◆ How to complete this task
Here is the task for the records below: repeat exactly the lines from the one with "Automated Control with PLC Touch" to the one with "i5-1135G7 (Tiger Lake", both included, and nothing else.

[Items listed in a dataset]

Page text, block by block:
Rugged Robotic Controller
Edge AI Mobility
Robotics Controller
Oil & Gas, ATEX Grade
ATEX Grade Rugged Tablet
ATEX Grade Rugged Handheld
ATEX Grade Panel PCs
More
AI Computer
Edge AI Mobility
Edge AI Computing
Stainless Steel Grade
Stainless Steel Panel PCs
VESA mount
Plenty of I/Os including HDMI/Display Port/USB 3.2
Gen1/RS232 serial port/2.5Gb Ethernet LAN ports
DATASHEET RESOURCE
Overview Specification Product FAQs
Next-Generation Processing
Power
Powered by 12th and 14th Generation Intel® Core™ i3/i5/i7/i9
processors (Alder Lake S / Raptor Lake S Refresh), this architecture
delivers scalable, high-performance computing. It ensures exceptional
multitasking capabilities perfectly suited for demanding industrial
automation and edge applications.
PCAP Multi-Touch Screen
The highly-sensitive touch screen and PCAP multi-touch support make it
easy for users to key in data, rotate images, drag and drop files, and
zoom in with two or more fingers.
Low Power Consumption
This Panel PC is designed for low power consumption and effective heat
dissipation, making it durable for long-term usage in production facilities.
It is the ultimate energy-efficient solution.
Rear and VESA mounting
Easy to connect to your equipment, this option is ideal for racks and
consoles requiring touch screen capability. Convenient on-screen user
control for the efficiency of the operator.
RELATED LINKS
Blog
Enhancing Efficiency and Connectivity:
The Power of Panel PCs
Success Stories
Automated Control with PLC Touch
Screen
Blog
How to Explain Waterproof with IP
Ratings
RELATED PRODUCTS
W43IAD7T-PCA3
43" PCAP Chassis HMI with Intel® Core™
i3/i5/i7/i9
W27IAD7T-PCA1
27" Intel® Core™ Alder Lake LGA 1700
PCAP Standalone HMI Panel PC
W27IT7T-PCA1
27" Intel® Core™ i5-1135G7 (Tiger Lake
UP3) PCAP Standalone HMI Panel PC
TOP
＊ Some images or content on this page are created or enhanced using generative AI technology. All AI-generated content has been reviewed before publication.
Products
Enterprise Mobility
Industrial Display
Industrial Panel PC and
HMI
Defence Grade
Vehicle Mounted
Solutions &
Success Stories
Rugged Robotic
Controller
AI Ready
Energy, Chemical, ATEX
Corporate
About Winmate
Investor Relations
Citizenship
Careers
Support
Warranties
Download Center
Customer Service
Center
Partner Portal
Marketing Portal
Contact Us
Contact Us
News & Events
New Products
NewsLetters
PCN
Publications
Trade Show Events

◆ Result of this task
Automated Control with PLC Touch
Screen
Blog
How to Explain Waterproof with IP
Ratings
RELATED PRODUCTS
W43IAD7T-PCA3
43" PCAP Chassis HMI with Intel® Core™
i3/i5/i7/i9
W27IAD7T-PCA1
27" Intel® Core™ Alder Lake LGA 1700
PCAP Standalone HMI Panel PC
W27IT7T-PCA1
27" Intel® Core™ i5-1135G7 (Tiger Lake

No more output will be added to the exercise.